Nubanara itu berfungsi sebagai altar persembahan bagi Yang Maha Kuasa yang telah memberi Gresituli dan keluarganya tempat yang layak dan aman untuk didiami. Maka di bukit itu pula rumahnya didirikan. Maka jadilah Dung Tana Pota Wato Pota Ile Hone Woka. Arti yang berada di balik untaian kata-kata indah dapat dijelaskan sebagai berikut,

Engkau telah dianugerahi tanah, maka dirikanlah di gunung itu altar syukurmu bagi Dia yang telah memberikan engkau tanah itu, dan dirikanlah pula di bukit itu rumah tempat kediaman yang aman bagimu.

Kiranya jelas bahwa Dung Tana Pota Wato Pota Ile Hone Woka memiliki makna yang sangat mendalam. Gresituli sangat menyadari bahwa ile woka itu milik Dia Yang Di Atas Sana, yang dianugerahkan kepadanya sebagai tempat yang aman baginya untuk didiami. Artinya pemilihan tempat itu sebagai tempat tinggalnya direstui oleh Yang Maha Kuasa. Apa yang dibutuhkannya selama ini kini dianugerahkan kepadanya dengan cuma-cuma.

Namun Gresituli juga menyadari bahwa dia hanyalah seorang pendatang baru di ile woka itu. Jauh sebelum kedatangannya ke situ, tanah itu sudah dianugerahkan kepada Subang Seng yang dijumpainya di situ. Dengan kata lain, ile woka itu milik Subang Seng. Dia tahu bahwa atas perkenan Subang Seng, maka dia dan keluarganya bisa ikut tinggal di situ bersamanya. Disadarinya juga bahwa perkenan semacam itu pun merupakan suatu anugerah dari Yang Maha Baik. Maka sejak saat itu dia pun menyadari dan berusaha agar kebaikan dari Yang Maha Baik melalui Subang itu perlu disyukuri, yaitu dengan mengajak keluarga-keluarga kenalan-kenalan dan sahabat-sahabatnya serta keluarga-keluarga atau suku-suku lain yang bermukim di dua’ dan ile woka sekitar untuk tinggal bersamanya di ile wokanya itu. Kebersamaan semacam itu diperlukan untuk menghadapi masalah dan tantangan real bersama. Dan masalah dan tantangan yang paling nyata pada masa itu adalah serangan musuh yang disebut Paji. Kebersamaan menjadi jaminan bagi terselenggaranya kehidupan yang aman, damai, sejahtera.

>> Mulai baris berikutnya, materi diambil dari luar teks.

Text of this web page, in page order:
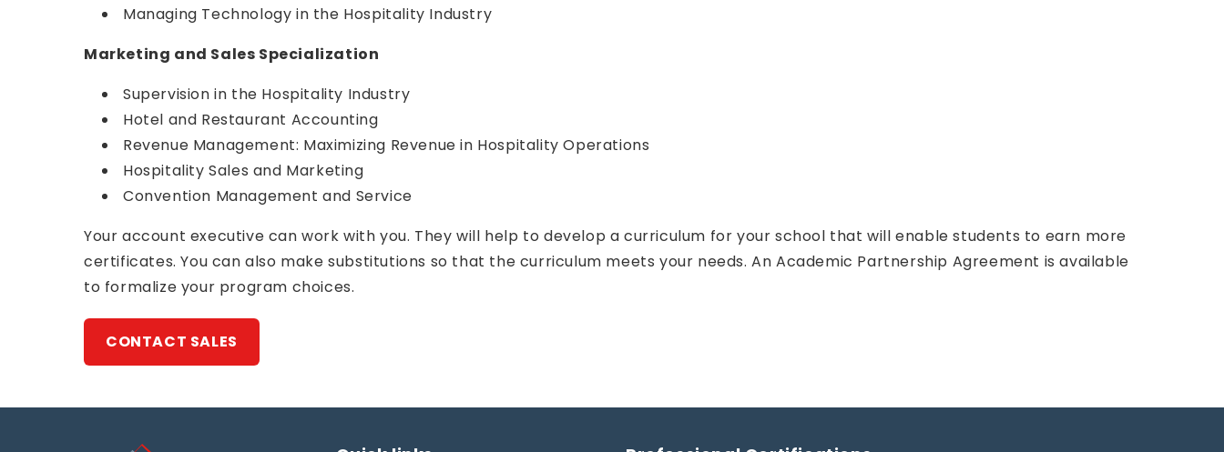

Kepada mereka yamg mau bergabung dengannya diberinya tanah untuk dijadikan tempat tinggal. Kepada mereka juga diberikan tanah untuk dijadikan sumber rejeki kehidupan sehari-hari. Tampak jelas di sini bahwa dung tana pun berarti bahwa sesamanya pun diberi kesempatan untuk ikut memiliki tanah sebagai sumber rejeki kehidupan sehari-hari mereka masing-masing. Tanpa memiliki tanah, seorang bisa hidup, tetapi terlantar. Maka tanah pun patut diberikan kepada mereka yang membutuhkannya. Kemurahan hati Gresituli itu terus dirawat hingga kini oleh suku Lewoleing, Doweng One’eng, dan Ata Maran.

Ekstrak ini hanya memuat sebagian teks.